I know who they are, these New England Patriots. They're the dumbest smart guys in America.
They're an organization that has won six Super Bowls and 16 division titles in 18 years, that has been the standard for professional sports excellence for a more sustained period than perhaps anyone in history -- and yet every time they enter the living room, they trip over the footstool like Dick Van Dyke.
They're 007, except when they're Maxwell Smart.
They're the guy who shouts "Catch me if you can!" and then runs into a blind alley that ends in a 20-foot brick wall.
They're the guy who steals the Mona Lisa in broad daylight in front of hundreds of witnesses and tries to walk out of the Louvre with it, saying "Nothing to see here!" They're the spy who blends into the scenery by going to a funeral dressed as a circus clown.
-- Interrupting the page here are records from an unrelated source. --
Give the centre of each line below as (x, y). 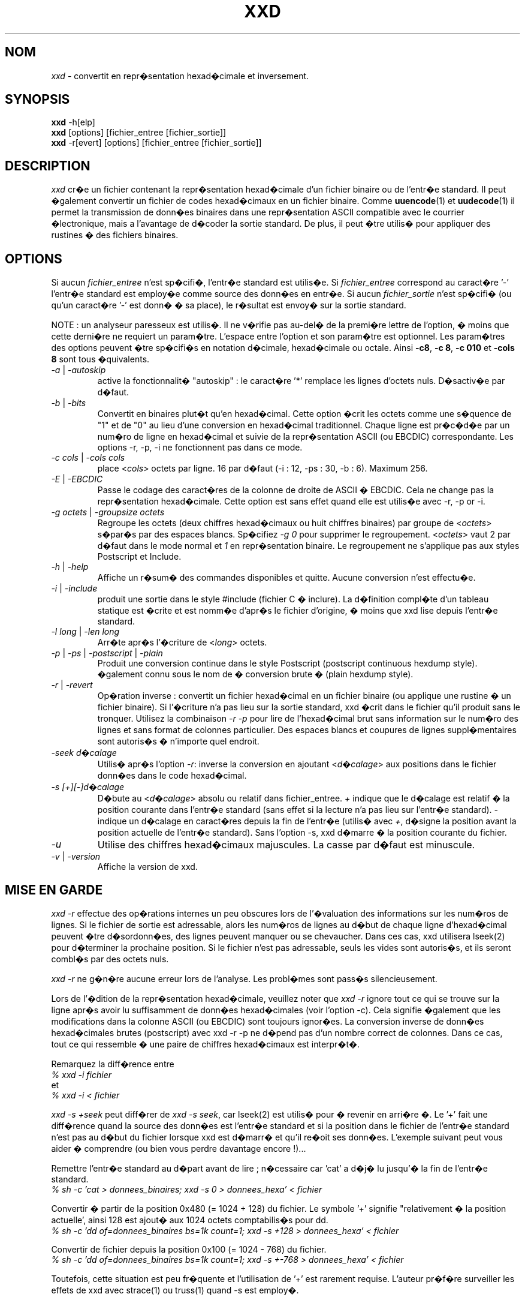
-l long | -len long (85, 632)
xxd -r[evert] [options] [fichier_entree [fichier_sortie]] (156, 143)
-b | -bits (69, 403)
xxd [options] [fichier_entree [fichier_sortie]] (139, 133)
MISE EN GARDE (54, 890)
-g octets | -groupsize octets (108, 512)
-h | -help (70, 567)
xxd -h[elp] (73, 122)
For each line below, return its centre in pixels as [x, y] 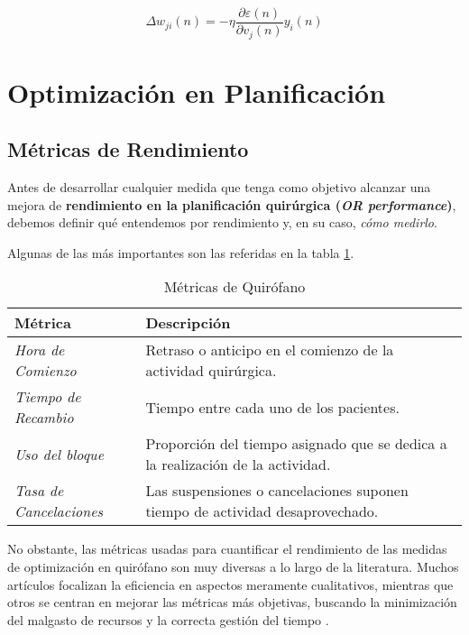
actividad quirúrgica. [211, 371]
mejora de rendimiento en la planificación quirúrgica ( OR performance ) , [232, 204]
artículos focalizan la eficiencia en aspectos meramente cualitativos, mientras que [230, 584]
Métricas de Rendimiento [128, 149]
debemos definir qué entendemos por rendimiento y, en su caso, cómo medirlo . [222, 222]
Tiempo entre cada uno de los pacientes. [272, 407]
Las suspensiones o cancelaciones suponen [277, 491]
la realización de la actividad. [238, 465]
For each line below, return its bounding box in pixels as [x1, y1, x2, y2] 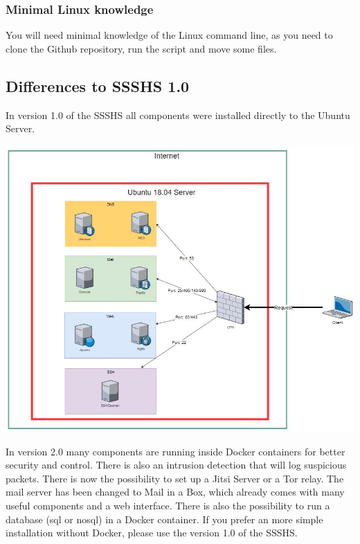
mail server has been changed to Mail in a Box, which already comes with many [6, 484, 345, 499]
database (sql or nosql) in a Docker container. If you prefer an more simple [6, 511, 323, 526]
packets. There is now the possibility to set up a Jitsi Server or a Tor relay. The [6, 471, 344, 485]
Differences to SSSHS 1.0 [6, 75, 190, 96]
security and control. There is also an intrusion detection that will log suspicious [6, 457, 347, 472]
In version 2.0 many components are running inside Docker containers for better [6, 444, 345, 458]
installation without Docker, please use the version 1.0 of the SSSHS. [6, 525, 298, 540]
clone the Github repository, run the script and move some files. [6, 41, 277, 55]
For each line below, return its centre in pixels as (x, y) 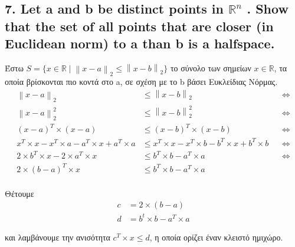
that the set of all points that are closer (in (139, 26)
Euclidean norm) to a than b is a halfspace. (140, 43)
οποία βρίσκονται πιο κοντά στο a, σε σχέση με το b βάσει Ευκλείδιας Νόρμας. (141, 82)
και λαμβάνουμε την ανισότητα (58, 237)
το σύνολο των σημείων (211, 67)
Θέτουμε (19, 193)
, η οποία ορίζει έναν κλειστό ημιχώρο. (216, 237)
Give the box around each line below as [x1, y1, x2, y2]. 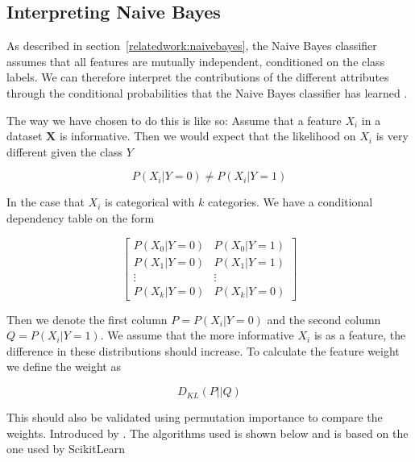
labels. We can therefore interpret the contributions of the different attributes [6, 69, 389, 85]
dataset [6, 127, 43, 144]
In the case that [6, 194, 85, 210]
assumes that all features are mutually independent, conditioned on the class [6, 52, 385, 69]
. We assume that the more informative [100, 327, 294, 343]
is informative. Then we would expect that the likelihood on [59, 127, 356, 144]
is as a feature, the [313, 327, 406, 343]
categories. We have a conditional [207, 194, 373, 210]
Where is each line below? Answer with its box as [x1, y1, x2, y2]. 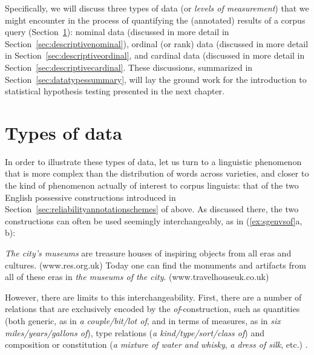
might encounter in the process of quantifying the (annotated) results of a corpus [5, 13, 306, 26]
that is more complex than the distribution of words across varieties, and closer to [5, 167, 309, 180]
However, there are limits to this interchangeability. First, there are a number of [5, 290, 302, 303]
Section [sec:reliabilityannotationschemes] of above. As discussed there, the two [5, 203, 299, 215]
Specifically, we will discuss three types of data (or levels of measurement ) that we [5, 2, 309, 14]
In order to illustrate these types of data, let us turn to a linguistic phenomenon [5, 155, 302, 168]
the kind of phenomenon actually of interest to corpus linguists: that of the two [5, 179, 299, 192]
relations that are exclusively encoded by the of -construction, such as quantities [5, 302, 300, 315]
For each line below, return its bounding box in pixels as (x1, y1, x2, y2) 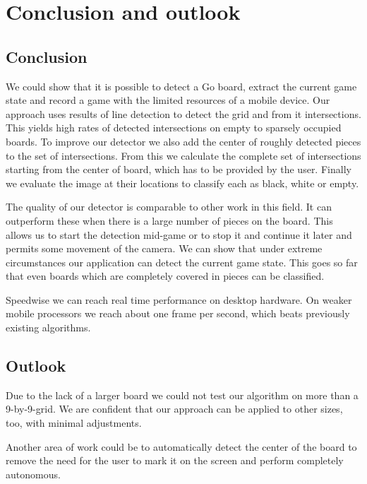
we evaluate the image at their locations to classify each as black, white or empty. (6, 175, 359, 190)
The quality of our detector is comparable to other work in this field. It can (6, 199, 332, 214)
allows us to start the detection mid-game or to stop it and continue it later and (6, 227, 352, 242)
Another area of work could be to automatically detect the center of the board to (6, 439, 357, 454)
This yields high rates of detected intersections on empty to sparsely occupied (6, 120, 342, 135)
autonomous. (6, 466, 61, 481)
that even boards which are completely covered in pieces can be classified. (6, 268, 325, 283)
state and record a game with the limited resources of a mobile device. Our (6, 93, 330, 107)
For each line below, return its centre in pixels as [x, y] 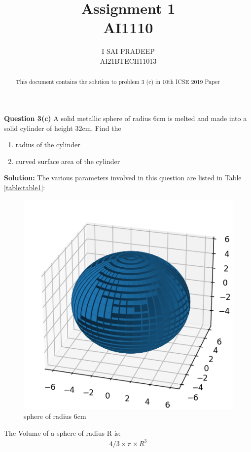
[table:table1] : [25, 187]
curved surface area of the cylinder [68, 161]
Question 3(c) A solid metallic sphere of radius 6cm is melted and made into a [125, 118]
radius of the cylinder [48, 144]
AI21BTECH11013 [128, 61]
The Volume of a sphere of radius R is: [62, 432]
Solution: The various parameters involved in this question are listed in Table [123, 178]
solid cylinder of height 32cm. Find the [63, 128]
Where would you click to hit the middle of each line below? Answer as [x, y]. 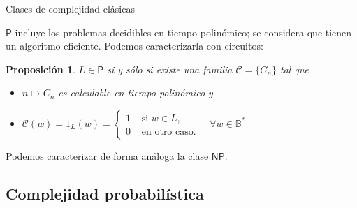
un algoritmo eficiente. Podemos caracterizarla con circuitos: [134, 46]
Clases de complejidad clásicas [70, 8]
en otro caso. [169, 132]
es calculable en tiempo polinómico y [136, 92]
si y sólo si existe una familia [170, 69]
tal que [294, 69]
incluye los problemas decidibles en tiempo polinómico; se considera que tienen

They're the film crew who says "We're just here to ... shoot a documentary! Yeaaahhh, that's it!"
Yeesh. You'd think such a numbingly competent organization would be smart enough not to try to run the exact same scam that got them in trouble in Spygate a dozen years ago, but, nah. They did it again. And got caught again. And -- here's the kicker -- for the Bengals.
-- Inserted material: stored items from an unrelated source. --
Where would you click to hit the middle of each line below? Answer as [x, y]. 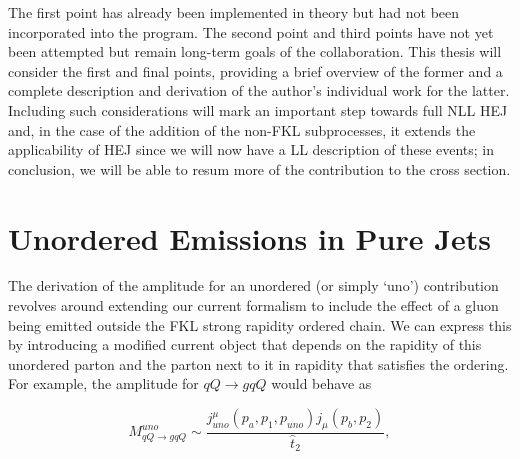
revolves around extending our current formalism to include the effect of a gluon [253, 305]
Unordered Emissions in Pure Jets [249, 237]
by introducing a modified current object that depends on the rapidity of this [245, 344]
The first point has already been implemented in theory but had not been [234, 12]
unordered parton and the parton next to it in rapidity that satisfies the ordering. [258, 363]
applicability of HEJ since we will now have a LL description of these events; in [251, 149]
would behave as [321, 383]
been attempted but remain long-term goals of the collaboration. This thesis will [255, 51]
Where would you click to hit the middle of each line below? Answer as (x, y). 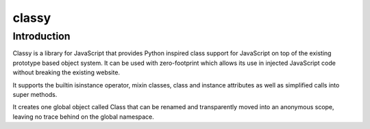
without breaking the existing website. (66, 72)
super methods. (35, 94)
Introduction (41, 36)
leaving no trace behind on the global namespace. (83, 117)
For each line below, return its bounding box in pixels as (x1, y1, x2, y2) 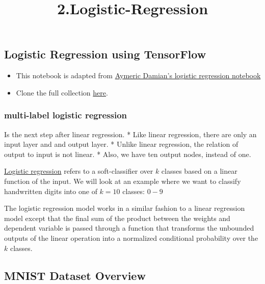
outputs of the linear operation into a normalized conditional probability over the (4, 232, 258, 243)
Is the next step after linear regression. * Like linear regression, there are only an (4, 129, 257, 139)
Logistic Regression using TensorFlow (4, 46, 206, 62)
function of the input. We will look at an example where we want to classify (4, 175, 241, 186)
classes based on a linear (161, 166, 237, 176)
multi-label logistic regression (4, 109, 127, 121)
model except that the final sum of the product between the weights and (4, 212, 230, 223)
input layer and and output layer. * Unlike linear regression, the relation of (4, 139, 238, 149)
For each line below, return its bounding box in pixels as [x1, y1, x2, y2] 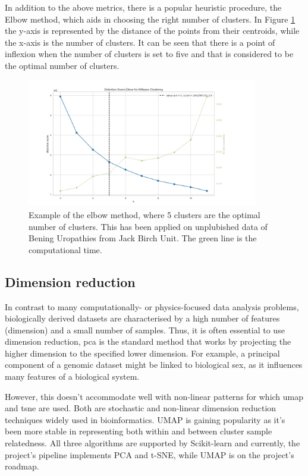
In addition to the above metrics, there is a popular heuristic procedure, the [5, 1, 282, 13]
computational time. [29, 243, 102, 256]
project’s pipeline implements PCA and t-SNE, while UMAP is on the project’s [5, 448, 294, 461]
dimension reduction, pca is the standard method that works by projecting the [5, 335, 291, 348]
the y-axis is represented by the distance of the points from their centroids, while [5, 24, 300, 37]
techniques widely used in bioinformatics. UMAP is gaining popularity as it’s [5, 413, 285, 425]
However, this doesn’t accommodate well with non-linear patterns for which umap [5, 390, 304, 402]
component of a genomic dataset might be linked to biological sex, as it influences [5, 358, 303, 371]
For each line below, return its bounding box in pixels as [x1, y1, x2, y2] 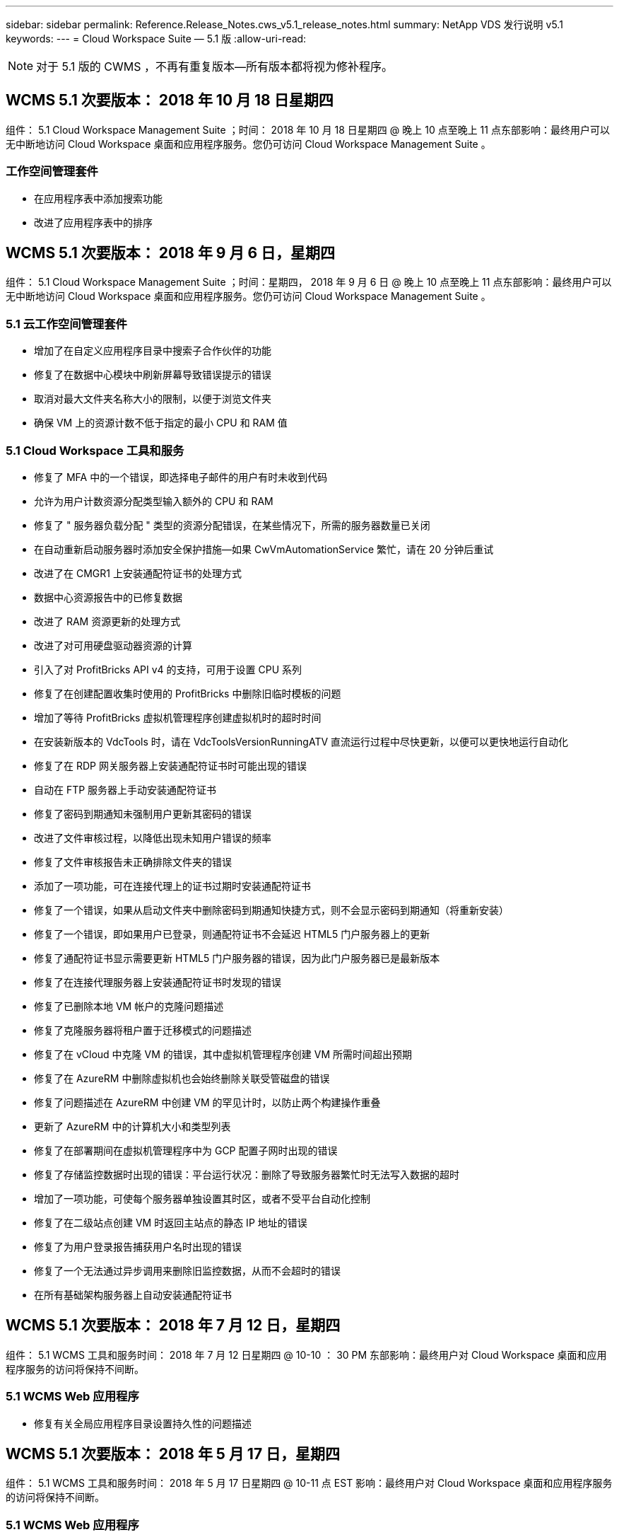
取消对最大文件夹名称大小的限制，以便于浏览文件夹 [34, 393, 271, 405]
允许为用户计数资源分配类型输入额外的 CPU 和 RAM [34, 494, 273, 507]
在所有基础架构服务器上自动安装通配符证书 [34, 1288, 232, 1301]
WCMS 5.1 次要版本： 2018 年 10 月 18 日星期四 [6, 91, 334, 110]
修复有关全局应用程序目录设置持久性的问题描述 [34, 1417, 252, 1429]
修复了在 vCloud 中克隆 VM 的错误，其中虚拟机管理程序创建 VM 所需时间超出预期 [34, 1048, 412, 1060]
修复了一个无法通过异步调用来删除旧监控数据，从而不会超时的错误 [34, 1264, 341, 1277]
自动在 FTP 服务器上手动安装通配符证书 [34, 783, 217, 796]

Which, again, mirrors Spygate almost exactly. The last time the Sneaktriots got caught pulling the old we're-just-shooting-a-documentary con, they were filming the Jets, who went 4-12 that season. And the Bengals?
The Bengals are, um, 1-12.
The Patriots could beat them if Tom Brady wore Depends and used a walker (which could happen any day now). They could beat them if Cindy Brady was their quarterback. Why bother spying on the Bengals, for God's sake?
And why make it so clumsily obvious by, in the midst of the "documentary" on a Patriots scout, training the cameras on the Bengals' sideline for a full ten minutes?
Don't know if that's plain stupidity or utter hubris. The two do, after all, frequently look a lot alike.
But either way?
Works out to the same thing. Dumb, shake hands with dumber.